Month: March 2005

  • What a fun weekend! Friday night I went and saw "Be Cool" with Brian, Mike, John, Josh, Eric, and Eric's brother/sister in-law. It was a lot of fun even though it was not my kind of movie. (I still don't recommend the movie)

    Saturday I went to Betos with Josh to get some off-campus food (YES!). I love Betos Breakfast Burritos! Then we bought the last tickets to Men's Chorus. Played some Zelda, and then we all went to see Mike in the Men's Chorus concert. The concert was really good. After the concert we bummed around.

    There was something I wanted to say. I forgot. Sorry.
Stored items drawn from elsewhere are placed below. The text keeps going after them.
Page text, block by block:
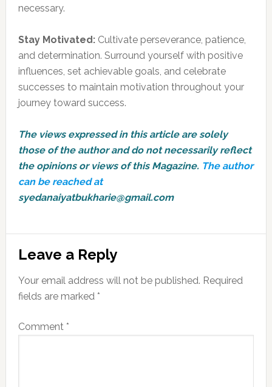
necessary.
Stay Motivated:Cultivate perseverance, patience,
and determination. Surround yourself with positive
influences, set achievable goals, and celebrate
successes to maintain motivation throughout your
journey toward success.
The views expressed in this article are solely
those of the author and do not necessarily reflect
the opinions or views of this Magazine. The author
can be reached at
syedanaiyatbukharie@gmail.com
Reader
Interactions
Leave a Reply
Your email address will not be published. Required
fields are marked *
Comment *
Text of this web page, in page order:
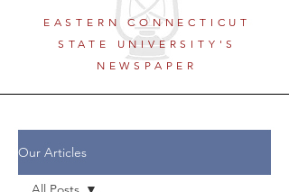
EASTERN CONNECTICUT
STATE UNIVERSITY'S
NEWSPAPER
Our Articles
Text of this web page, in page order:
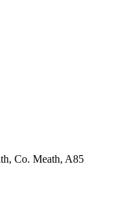
Co. Meath, A85
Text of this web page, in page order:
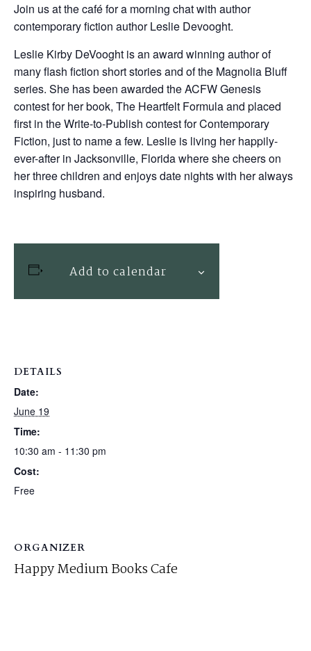
Join us at the café for a morning chat with author
contemporary fiction author Leslie Devooght.
Leslie Kirby DeVooght is an award winning author of
many flash fiction short stories and of the Magnolia Bluff
series. She has been awarded the ACFW Genesis
contest for her book, The Heartfelt Formulaand placed
first in the Write-to-Publish contest for Contemporary
Fiction, just to name a few. Leslie is living her happily-
ever-after in Jacksonville, Florida where she cheers on
her three children and enjoys date nights with her always
inspiring husband.
Add to calendar
DETAILS
Date:
June 19
Time:
10:30 am - 11:30 pm
Cost:
Free
ORGANIZER
Happy Medium Books Cafe
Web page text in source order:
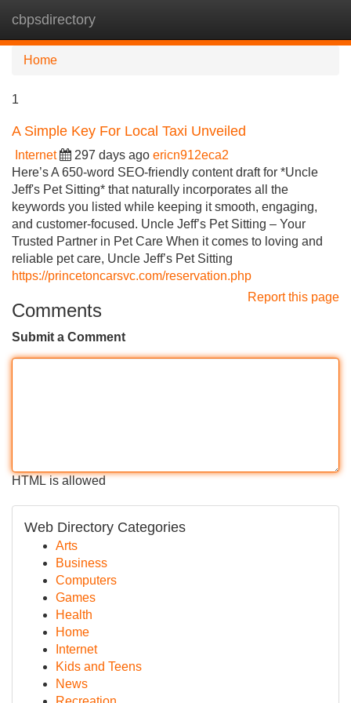
cbpsdirectory
Home
1
A Simple Key For Local Taxi Unveiled
Internet 297 days ago ericn912eca2
Here’s A 650-word SEO-friendly content draft for *Uncle
Jeff's Pet Sitting* that naturally incorporates all the
keywords you listed while keeping it smooth, engaging,
and customer-focused. Uncle Jeff’s Pet Sitting – Your
Trusted Partner in Pet Care When it comes to loving and
reliable pet care, Uncle Jeff’s Pet Sitting
https://princetoncarsvc.com/reservation.php
Report this page
Comments
Submit a Comment
HTML is allowed
Web Directory Categories
Arts
Business
Computers
Games
Health
Home
Internet
Kids and Teens
News
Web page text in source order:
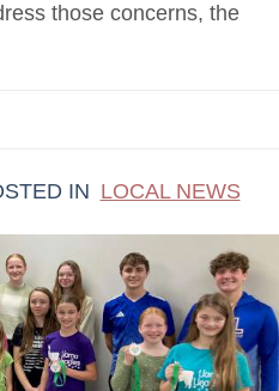
those concerns, the
IN LOCAL NEWS
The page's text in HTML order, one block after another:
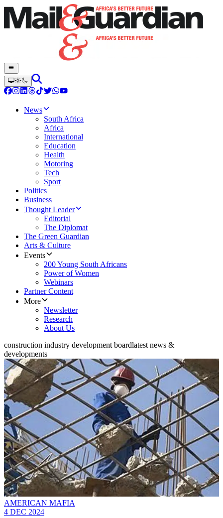
News
South Africa
Africa
International
Education
Health
Motoring
Tech
Sport
Politics
Business
Thought Leader
Editorial
The Diplomat
The Green Guardian
Arts & Culture
Events
200 Young South Africans
Power of Women
Webinars
Partner Content
More
Newsletter
Research
About Us
construction industry development boardlatest news &
developments
AMERICAN MAFIA
4 DEC 2024
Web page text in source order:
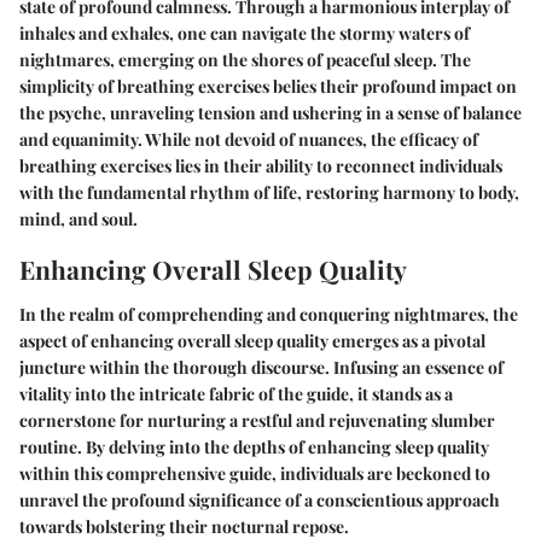
state of profound calmness. Through a harmonious interplay of
inhales and exhales, one can navigate the stormy waters of
nightmares, emerging on the shores of peaceful sleep. The
simplicity of breathing exercises belies their profound impact on
the psyche, unraveling tension and ushering in a sense of balance
and equanimity. While not devoid of nuances, the efficacy of
breathing exercises lies in their ability to reconnect individuals
with the fundamental rhythm of life, restoring harmony to body,
mind, and soul.
Enhancing Overall Sleep Quality
In the realm of comprehending and conquering nightmares, the
aspect of enhancing overall sleep quality emerges as a pivotal
juncture within the thorough discourse. Infusing an essence of
vitality into the intricate fabric of the guide, it stands as a
cornerstone for nurturing a restful and rejuvenating slumber
routine. By delving into the depths of enhancing sleep quality
within this comprehensive guide, individuals are beckoned to
unravel the profound significance of a conscientious approach
towards bolstering their nocturnal repose.

  • What is it about dorm life that makes everyone so lonely? How can you always be around people, yet feel so alone? How can your room be filled with friends who care about you while at the same time you feel so friendless?

    I'm not upset right now or anything. In fact, I feel really good. I've started working out with Josh, and the excerise is really upping my mood. But I was just making an observation a few moments ago and remembering things that I've felt before. I think dorm life- college life- can be a very lonely time. Sometimes its hard to recognize the care of friends. I wish that I knew how to help a friend out better when he is down.

  • March 2, 2005 3:40 pm

    So today I am Elder E*****. That's right. I am serving in the Hungary,
    Budapest mission, English speaking. Of course this is just pretend, and only
    lasts for two days, but still. From 9:00 last night to 9:00 tomorrow night, I
    will be obeying all of the mission rules. That means I wake up at 7 and go to
    bed by 11. It means I study the scriptures for a half hour by myself, and for a
    half hour with my companion. It means I stay with members of the same sex
    always and limit physical contact with members of the opposite sex to no more
    than a handshake. (That is hard, because it also means I wear the uniform -a
    suit- which means I am super good looking) It means I refrain from TV, movies,
    and computer or video games. It means I only listen to "Christ-centered" music.
    It means no Internet surfing- or xanga.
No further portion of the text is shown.